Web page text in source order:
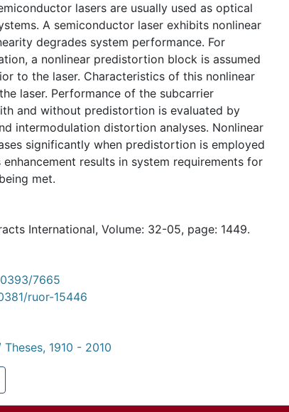
lasers are usually used as optical
A semiconductor laser exhibits nonlinear
degrades system performance. For
a nonlinear predistortion block is assumed
to the laser. Characteristics of this nonlinear
laser. Performance of the subcarrier
and without predistortion is evaluated by
intermodulation distortion analyses. Nonlinear
significantly when predistortion is employed
results in system requirements for
met.
International, Volume: 32-05, page: 1449.
7665
ruor-15446
1910 - 2010

★ ★ ★ ★ ★ ★ ★

Problem statement:
Print nothing except the lines from the line containing "degrades system performance. For" to the end of the listing, exactly as written.

Task output:
degrades system performance. For
a nonlinear predistortion block is assumed
to the laser. Characteristics of this nonlinear
laser. Performance of the subcarrier
and without predistortion is evaluated by
intermodulation distortion analyses. Nonlinear
significantly when predistortion is employed
results in system requirements for
met.
International, Volume: 32-05, page: 1449.
7665
ruor-15446
1910 - 2010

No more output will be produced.